Consistent with the predominant view that both TAP subunits are required for peptide translocation from the cytosol into the ER, the reports by Furakawa et al. (9) and de la Salle et al. (10) show that the clinical manifestations of TAP1 deficiency are, for the most part, similar to the previously characterized TAP2 deficiency (7). Of particular interest is the observation that neither the TAP1- nor the TAP2-deficient individuals suffer from chronic viral infections. High titers of antibodies against several viruses were detected in the serum of TAP2-deficient individuals, suggesting that antibody-mediated responses might play a compensatory role in anti-viral defense of these patients (7). The observation of chronic bacterial lung infections in TAP1- and TAP2-deficient patients also suggests that presentation of bacterial antigens by MHC class I molecules on lung macrophages (13) may represent a physiologically important mechanism for the control of bacterial pathogens.

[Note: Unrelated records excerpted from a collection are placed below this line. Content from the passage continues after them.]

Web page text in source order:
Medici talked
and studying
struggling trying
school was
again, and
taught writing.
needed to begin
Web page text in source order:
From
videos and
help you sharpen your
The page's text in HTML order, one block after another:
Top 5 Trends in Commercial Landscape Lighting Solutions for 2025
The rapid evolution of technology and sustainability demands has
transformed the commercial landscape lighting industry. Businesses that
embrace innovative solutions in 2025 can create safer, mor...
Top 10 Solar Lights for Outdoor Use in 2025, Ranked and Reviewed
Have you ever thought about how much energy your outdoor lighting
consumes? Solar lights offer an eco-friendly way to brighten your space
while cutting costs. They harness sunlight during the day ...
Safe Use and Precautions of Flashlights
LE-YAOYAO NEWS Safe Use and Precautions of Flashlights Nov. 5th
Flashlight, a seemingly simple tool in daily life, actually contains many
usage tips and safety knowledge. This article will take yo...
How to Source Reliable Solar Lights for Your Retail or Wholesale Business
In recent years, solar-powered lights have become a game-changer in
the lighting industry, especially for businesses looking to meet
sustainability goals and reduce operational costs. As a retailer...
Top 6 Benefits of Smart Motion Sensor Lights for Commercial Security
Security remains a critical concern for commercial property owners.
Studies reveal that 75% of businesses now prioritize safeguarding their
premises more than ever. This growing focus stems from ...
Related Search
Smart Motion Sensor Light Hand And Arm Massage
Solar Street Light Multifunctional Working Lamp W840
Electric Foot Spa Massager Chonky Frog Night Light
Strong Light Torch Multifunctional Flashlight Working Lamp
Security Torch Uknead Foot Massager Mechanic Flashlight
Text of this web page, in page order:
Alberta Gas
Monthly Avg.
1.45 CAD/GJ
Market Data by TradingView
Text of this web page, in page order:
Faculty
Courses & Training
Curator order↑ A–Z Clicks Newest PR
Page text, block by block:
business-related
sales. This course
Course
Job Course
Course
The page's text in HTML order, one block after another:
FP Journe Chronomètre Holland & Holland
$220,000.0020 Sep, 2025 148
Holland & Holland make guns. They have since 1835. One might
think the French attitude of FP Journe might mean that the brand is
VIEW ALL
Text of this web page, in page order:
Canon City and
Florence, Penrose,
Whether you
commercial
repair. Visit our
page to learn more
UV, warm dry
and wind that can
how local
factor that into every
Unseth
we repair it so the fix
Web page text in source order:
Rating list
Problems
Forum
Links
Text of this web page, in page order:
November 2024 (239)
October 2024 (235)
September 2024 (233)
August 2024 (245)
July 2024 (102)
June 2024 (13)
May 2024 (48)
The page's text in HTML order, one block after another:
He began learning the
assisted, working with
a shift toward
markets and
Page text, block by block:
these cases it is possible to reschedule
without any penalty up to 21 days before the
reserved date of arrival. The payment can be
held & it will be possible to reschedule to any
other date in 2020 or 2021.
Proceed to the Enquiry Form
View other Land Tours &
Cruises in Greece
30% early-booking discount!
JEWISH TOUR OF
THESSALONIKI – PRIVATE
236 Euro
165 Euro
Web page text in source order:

It is conceivable that other defects in known components of the MHC class I antigen presentation pathway might result in immunodeficiencies that resemble TAP1 or TAP2 deficiencies (Fig. 1). Furthermore, it is likely that other unidentified proteins are essential components of the class I antigen presentation pathway, and function, for example, in the sequestration and targeting of peptides to the ER membrane (14). Future studies of the cell biology and biochemistry of MHC class I antigen presentation will result in the identification of such components. In addition, analyses of the molecular basis of other cases of human MHC class I deficiencies will allow for correlations between the occurrence of disease, and the presence of mutations in newly discovered components of the class I antigen presentation pathway.